• [Task details]:
Please set down exactly the lines of the listing below from the line containing "with third parties" through the line containing "Personal Data may", both lines included, leaving out all other lines.

• [Dataset excerpts]:
________________________

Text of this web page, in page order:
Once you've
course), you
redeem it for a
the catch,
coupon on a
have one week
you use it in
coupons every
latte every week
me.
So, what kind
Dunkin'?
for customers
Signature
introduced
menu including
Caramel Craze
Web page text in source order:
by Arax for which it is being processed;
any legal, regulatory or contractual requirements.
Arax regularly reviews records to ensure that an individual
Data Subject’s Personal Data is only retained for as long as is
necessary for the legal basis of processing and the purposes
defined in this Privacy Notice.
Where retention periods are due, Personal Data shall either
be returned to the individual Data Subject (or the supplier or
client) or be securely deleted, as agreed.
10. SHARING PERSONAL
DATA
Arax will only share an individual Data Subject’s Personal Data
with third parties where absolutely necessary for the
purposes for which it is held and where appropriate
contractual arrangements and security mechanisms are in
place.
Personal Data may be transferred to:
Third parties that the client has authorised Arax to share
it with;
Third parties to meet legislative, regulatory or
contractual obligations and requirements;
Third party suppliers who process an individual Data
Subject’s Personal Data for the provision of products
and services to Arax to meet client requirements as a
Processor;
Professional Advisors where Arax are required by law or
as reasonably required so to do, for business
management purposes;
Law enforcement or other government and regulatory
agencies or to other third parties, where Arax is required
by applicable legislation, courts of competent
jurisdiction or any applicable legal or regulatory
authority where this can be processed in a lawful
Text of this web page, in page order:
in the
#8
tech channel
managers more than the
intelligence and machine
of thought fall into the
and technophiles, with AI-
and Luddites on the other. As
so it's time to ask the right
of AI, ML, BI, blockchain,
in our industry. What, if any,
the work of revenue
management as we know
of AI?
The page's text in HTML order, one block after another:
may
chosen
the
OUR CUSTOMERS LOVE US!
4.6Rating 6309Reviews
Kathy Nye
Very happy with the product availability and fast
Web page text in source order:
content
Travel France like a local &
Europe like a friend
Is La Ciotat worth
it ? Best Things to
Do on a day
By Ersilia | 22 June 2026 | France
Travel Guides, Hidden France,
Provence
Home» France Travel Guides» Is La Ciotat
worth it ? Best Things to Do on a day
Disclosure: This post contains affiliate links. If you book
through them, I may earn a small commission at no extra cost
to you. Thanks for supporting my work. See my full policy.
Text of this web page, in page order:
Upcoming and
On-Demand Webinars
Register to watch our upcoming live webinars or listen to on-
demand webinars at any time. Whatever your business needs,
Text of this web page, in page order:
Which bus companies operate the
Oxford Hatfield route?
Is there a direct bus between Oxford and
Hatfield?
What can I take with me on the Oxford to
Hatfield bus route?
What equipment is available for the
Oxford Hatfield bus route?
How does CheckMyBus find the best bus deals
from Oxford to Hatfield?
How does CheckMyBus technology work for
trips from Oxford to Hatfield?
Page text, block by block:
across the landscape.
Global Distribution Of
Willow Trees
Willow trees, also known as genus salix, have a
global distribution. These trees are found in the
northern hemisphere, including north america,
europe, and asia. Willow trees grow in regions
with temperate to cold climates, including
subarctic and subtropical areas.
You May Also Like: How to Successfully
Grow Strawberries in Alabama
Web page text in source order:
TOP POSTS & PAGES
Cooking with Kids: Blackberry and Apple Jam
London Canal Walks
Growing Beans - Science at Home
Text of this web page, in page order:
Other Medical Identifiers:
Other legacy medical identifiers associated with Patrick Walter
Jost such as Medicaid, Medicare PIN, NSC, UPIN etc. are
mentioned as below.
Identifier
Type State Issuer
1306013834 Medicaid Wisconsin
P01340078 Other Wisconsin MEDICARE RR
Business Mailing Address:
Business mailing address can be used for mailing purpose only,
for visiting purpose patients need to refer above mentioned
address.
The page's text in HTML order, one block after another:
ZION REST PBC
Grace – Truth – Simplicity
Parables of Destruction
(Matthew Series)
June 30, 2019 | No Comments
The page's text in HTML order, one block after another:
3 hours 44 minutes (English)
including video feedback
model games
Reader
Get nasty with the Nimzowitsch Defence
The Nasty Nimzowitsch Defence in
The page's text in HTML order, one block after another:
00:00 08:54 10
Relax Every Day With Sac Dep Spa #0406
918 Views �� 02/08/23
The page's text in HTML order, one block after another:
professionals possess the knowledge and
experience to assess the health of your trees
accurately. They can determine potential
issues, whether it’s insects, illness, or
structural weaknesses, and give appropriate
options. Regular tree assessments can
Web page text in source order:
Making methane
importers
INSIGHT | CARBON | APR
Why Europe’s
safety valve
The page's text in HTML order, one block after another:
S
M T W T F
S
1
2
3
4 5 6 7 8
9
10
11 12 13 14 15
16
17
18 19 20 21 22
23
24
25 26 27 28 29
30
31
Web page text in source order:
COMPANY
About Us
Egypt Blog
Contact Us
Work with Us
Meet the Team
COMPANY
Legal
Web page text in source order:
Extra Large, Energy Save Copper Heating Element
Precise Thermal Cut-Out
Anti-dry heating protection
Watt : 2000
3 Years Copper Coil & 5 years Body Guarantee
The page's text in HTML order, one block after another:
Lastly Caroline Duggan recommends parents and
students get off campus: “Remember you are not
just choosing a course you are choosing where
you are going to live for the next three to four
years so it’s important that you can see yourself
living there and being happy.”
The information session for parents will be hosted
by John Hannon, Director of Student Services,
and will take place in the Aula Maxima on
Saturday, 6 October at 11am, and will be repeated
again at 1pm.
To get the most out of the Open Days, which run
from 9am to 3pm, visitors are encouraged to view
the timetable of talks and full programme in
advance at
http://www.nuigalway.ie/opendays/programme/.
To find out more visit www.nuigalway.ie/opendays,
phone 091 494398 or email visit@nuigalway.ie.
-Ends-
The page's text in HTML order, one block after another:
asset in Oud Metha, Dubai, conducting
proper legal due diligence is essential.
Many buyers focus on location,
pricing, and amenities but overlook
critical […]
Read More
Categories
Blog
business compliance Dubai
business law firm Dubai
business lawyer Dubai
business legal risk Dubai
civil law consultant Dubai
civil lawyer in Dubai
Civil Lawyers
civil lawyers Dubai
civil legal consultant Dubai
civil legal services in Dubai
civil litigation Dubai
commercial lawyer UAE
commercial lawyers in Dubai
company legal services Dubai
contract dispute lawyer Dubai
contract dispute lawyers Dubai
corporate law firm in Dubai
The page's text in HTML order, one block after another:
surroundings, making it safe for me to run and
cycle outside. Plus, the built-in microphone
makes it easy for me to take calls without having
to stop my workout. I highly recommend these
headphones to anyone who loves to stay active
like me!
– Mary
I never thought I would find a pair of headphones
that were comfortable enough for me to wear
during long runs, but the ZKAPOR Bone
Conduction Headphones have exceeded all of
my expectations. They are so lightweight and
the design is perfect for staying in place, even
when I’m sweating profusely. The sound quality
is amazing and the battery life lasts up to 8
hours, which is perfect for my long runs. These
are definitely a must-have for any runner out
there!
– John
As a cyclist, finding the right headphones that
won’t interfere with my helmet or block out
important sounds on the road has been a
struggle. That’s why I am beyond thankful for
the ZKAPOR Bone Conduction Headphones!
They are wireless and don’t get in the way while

________________________

• [Answer box]:
with third parties where absolutely necessary for the
purposes for which it is held and where appropriate
contractual arrangements and security mechanisms are in
place.
Personal Data may be transferred to:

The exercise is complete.